_Dataset entries_.

- - - - -

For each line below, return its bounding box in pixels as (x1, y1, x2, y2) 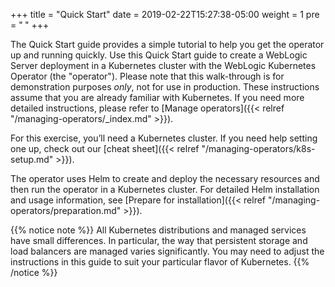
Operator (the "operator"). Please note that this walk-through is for (10, 70, 285, 82)
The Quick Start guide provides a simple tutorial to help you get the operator (10, 39, 325, 50)
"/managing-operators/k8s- (201, 143, 316, 154)
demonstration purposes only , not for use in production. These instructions (10, 81, 320, 93)
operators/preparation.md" (10, 205, 122, 216)
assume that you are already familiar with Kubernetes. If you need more (10, 92, 305, 103)
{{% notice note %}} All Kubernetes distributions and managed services (10, 224, 307, 236)
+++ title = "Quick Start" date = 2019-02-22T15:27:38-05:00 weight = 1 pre (10, 9, 320, 20)

- - - - -

_Your task_. Everything in the data above gets copied exactly. Only the pictures are skipped.

_Written solution_.
For each line below, return its bounding box in pixels as (x1, y1, x2, y2) 
Operator (the "operator"). Please note that this walk-through is for (10, 70, 285, 82)
The Quick Start guide provides a simple tutorial to help you get the operator (10, 39, 325, 50)
"/managing-operators/k8s- (201, 143, 316, 154)
demonstration purposes only , not for use in production. These instructions (10, 81, 320, 93)
operators/preparation.md" (10, 205, 122, 216)
assume that you are already familiar with Kubernetes. If you need more (10, 92, 305, 103)
{{% notice note %}} All Kubernetes distributions and managed services (10, 224, 307, 236)
+++ title = "Quick Start" date = 2019-02-22T15:27:38-05:00 weight = 1 pre (10, 9, 320, 20)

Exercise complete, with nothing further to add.